Would you copy the records exactly, leaving the pictures out?
========
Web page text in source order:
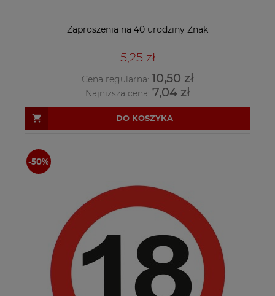
Zaproszenia na 40 urodziny Znak
5,25 zł
Cena regularna:10,50 zł
Najniższa cena:7,04 zł
DO KOSZYKA
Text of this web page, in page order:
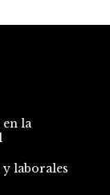
en la
laborales
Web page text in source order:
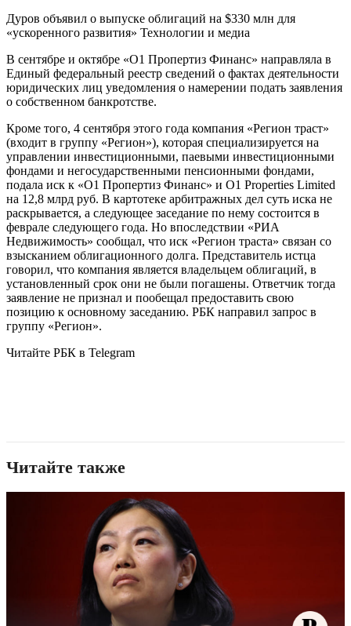
Дуров объявил о выпуске облигаций на $330 млн для
«ускоренного развития» Технологии и медиа
В сентябре и октябре «О1 Пропертиз Финанс» направляла в
Единый федеральный реестр сведений о фактах деятельности
юридических лиц уведомления о намерении подать заявления
о собственном банкротстве.
Кроме того, 4 сентября этого года компания «Регион траст»
(входит в группу «Регион»), которая специализируется на
управлении инвестиционными, паевыми инвестиционными
фондами и негосударственными пенсионными фондами,
подала иск к «О1 Пропертиз Финанс» и O1 Properties Limited
на 12,8 млрд руб. В картотеке арбитражных дел суть иска не
раскрывается, а следующее заседание по нему состоится в
феврале следующего года. Но впоследствии «РИА
Недвижимость» сообщал, что иск «Регион траста» связан со
взысканием облигационного долга. Представитель истца
говорил, что компания является владельцем облигаций, в
установленный срок они не были погашены. Ответчик тогда
заявление не признал и пообещал предоставить свою
позицию к основному заседанию. РБК направил запрос в
группу «Регион».
Читайте РБК в Telegram
Читайте также
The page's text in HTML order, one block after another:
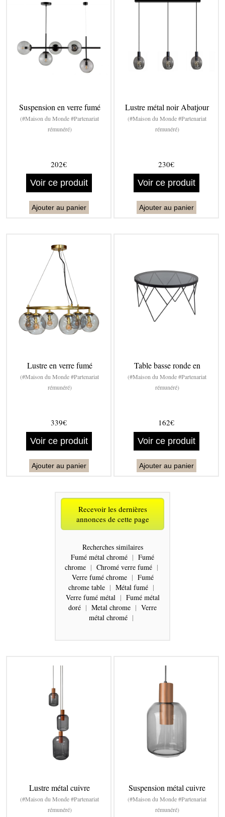
Suspension en verre fumé
(#Maison du Monde #Partenariat
rémunéré)
202€
Voir ce produit
Ajouter au panier
Lustre métal noir Abatjour
(#Maison du Monde #Partenariat
rémunéré)
230€
Voir ce produit
Ajouter au panier
Lustre en verre fumé
(#Maison du Monde #Partenariat
rémunéré)
339€
Voir ce produit
Ajouter au panier
Table basse ronde en
(#Maison du Monde #Partenariat
rémunéré)
162€
Voir ce produit
Ajouter au panier
Recevoir les dernières
annonces de cette page
Recherches similaires
Fumé métal chromé | Fumé
chrome | Chromé verre fumé |
Verre fumé chrome | Fumé
chrome table | Métal fumé |
Verre fumé métal | Fumé métal
doré | Metal chrome | Verre
métal chromé |
Lustre métal cuivre
(#Maison du Monde #Partenariat
rémunéré)
Suspension métal cuivre
(#Maison du Monde #Partenariat
rémunéré)
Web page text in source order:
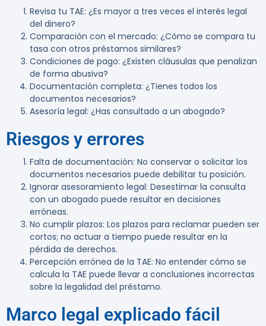
Revisa tu TAE: ¿Es mayor a tres veces el interés legal
del dinero?
Comparación con el mercado: ¿Cómo se compara tu
tasa con otros préstamos similares?
Condiciones de pago: ¿Existen cláusulas que penalizan
de forma abusiva?
Documentación completa: ¿Tienes todos los
documentos necesarios?
Asesoría legal: ¿Has consultado a un abogado?
Riesgos y errores
Falta de documentación: No conservar o solicitar los
documentos necesarios puede debilitar tu posición.
Ignorar asesoramiento legal: Desestimar la consulta
con un abogado puede resultar en decisiones
erróneas.
No cumplir plazos: Los plazos para reclamar pueden ser
cortos; no actuar a tiempo puede resultar en la
pérdida de derechos.
Percepción errónea de la TAE: No entender cómo se
calcula la TAE puede llevar a conclusiones incorrectas
sobre la legalidad del préstamo.
Marco legal explicado fácil
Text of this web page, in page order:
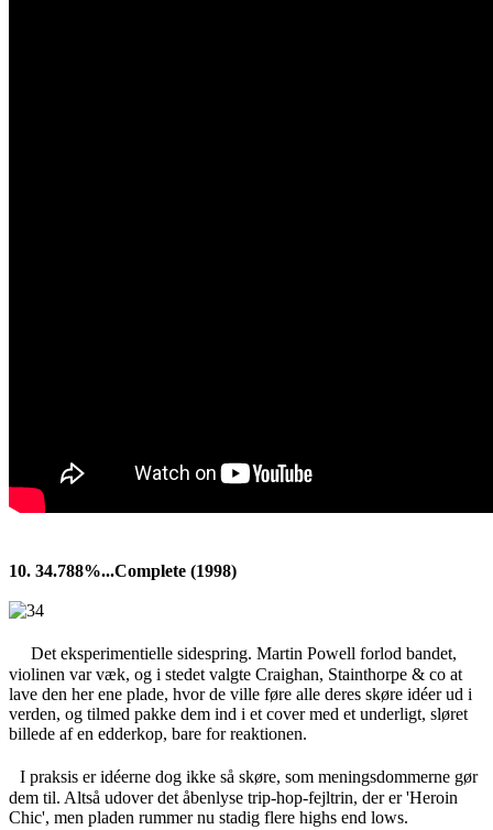
10. 34.788%...Complete (1998)
Det eksperimentielle sidespring. Martin Powell forlod bandet,
violinen var væk, og i stedet valgte Craighan, Stainthorpe & co at
lave den her ene plade, hvor de ville føre alle deres skøre idéer ud i
verden, og tilmed pakke dem ind i et cover med et underligt, sløret
billede af en edderkop, bare for reaktionen.
I praksis er idéerne dog ikke så skøre, som meningsdommerne gør
dem til. Altså udover det åbenlyse trip-hop-fejltrin, der er 'Heroin
Chic', men pladen rummer nu stadig flere highs end lows.
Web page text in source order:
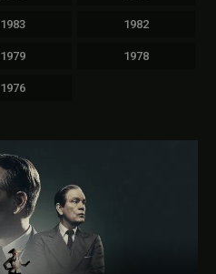
1983 1982
1979 1978
1976
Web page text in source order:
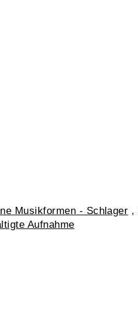
Musikformen - Schlager ,
Aufnahme
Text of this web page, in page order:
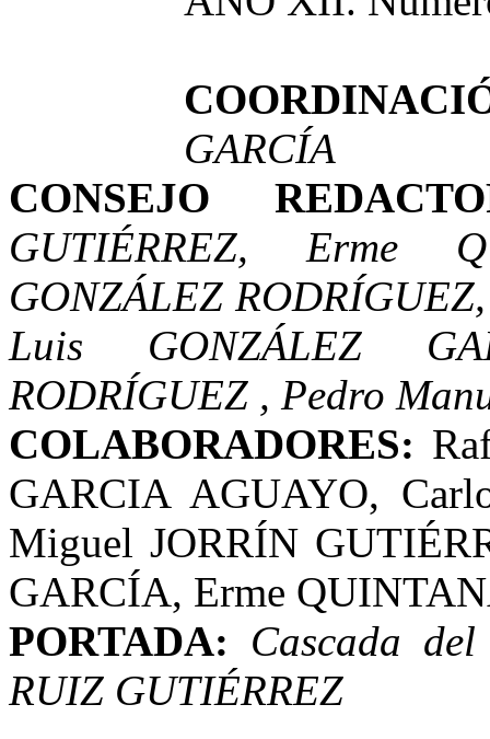
GARCÍA
CONSEJO
GUTIÉRREZ, Erme
GONZÁLEZ
Luis GONZÁLEZ
RODRÍGUEZ , Pedro
COLABORADORES:
GARCIA AGUAYO,
Miguel JORRÍN
GARCÍA, Erme
PORTADA: Cascada
RUIZ GUTIÉRREZ
========
### Solution below
Web page text in source order:
Zaproszenia na 40 urodziny Znak
5,25 zł
Cena regularna:10,50 zł
Najniższa cena:7,04 zł
DO KOSZYKA
Text of this web page, in page order:
en la
laborales
Web page text in source order:
Дуров объявил о выпуске облигаций на $330 млн для
«ускоренного развития» Технологии и медиа
В сентябре и октябре «О1 Пропертиз Финанс» направляла в
Единый федеральный реестр сведений о фактах деятельности
юридических лиц уведомления о намерении подать заявления
о собственном банкротстве.
Кроме того, 4 сентября этого года компания «Регион траст»
(входит в группу «Регион»), которая специализируется на
управлении инвестиционными, паевыми инвестиционными
фондами и негосударственными пенсионными фондами,
подала иск к «О1 Пропертиз Финанс» и O1 Properties Limited
на 12,8 млрд руб. В картотеке арбитражных дел суть иска не
раскрывается, а следующее заседание по нему состоится в
феврале следующего года. Но впоследствии «РИА
Недвижимость» сообщал, что иск «Регион траста» связан со
взысканием облигационного долга. Представитель истца
говорил, что компания является владельцем облигаций, в
установленный срок они не были погашены. Ответчик тогда
заявление не признал и пообещал предоставить свою
позицию к основному заседанию. РБК направил запрос в
группу «Регион».
Читайте РБК в Telegram
Читайте также
The page's text in HTML order, one block after another:
Suspension en verre fumé
(#Maison du Monde #Partenariat
rémunéré)
202€
Voir ce produit
Ajouter au panier
Lustre métal noir Abatjour
(#Maison du Monde #Partenariat
rémunéré)
230€
Voir ce produit
Ajouter au panier
Lustre en verre fumé
(#Maison du Monde #Partenariat
rémunéré)
339€
Voir ce produit
Ajouter au panier
Table basse ronde en
(#Maison du Monde #Partenariat
rémunéré)
162€
Voir ce produit
Ajouter au panier
Recevoir les dernières
annonces de cette page
Recherches similaires
Fumé métal chromé | Fumé
chrome | Chromé verre fumé |
Verre fumé chrome | Fumé
chrome table | Métal fumé |
Verre fumé métal | Fumé métal
doré | Metal chrome | Verre
métal chromé |
Lustre métal cuivre
(#Maison du Monde #Partenariat
rémunéré)
Suspension métal cuivre
(#Maison du Monde #Partenariat
rémunéré)
Web page text in source order:
Revisa tu TAE: ¿Es mayor a tres veces el interés legal
del dinero?
Comparación con el mercado: ¿Cómo se compara tu
tasa con otros préstamos similares?
Condiciones de pago: ¿Existen cláusulas que penalizan
de forma abusiva?
Documentación completa: ¿Tienes todos los
documentos necesarios?
Asesoría legal: ¿Has consultado a un abogado?
Riesgos y errores
Falta de documentación: No conservar o solicitar los
documentos necesarios puede debilitar tu posición.
Ignorar asesoramiento legal: Desestimar la consulta
con un abogado puede resultar en decisiones
erróneas.
No cumplir plazos: Los plazos para reclamar pueden ser
cortos; no actuar a tiempo puede resultar en la
pérdida de derechos.
Percepción errónea de la TAE: No entender cómo se
calcula la TAE puede llevar a conclusiones incorrectas
sobre la legalidad del préstamo.
Marco legal explicado fácil
Text of this web page, in page order:
10. 34.788%...Complete (1998)
Det eksperimentielle sidespring. Martin Powell forlod bandet,
violinen var væk, og i stedet valgte Craighan, Stainthorpe & co at
lave den her ene plade, hvor de ville føre alle deres skøre idéer ud i
verden, og tilmed pakke dem ind i et cover med et underligt, sløret
billede af en edderkop, bare for reaktionen.
I praksis er idéerne dog ikke så skøre, som meningsdommerne gør
dem til. Altså udover det åbenlyse trip-hop-fejltrin, der er 'Heroin
Chic', men pladen rummer nu stadig flere highs end lows.
Web page text in source order:
1983 1982
1979 1978
1976
Web page text in source order:
Musikformen - Schlager ,
Aufnahme
Text of this web page, in page order:
GARCÍA
CONSEJO
GUTIÉRREZ, Erme
GONZÁLEZ
Luis GONZÁLEZ
RODRÍGUEZ , Pedro
COLABORADORES:
GARCIA AGUAYO,
Miguel JORRÍN
GARCÍA, Erme
PORTADA: Cascada
RUIZ GUTIÉRREZ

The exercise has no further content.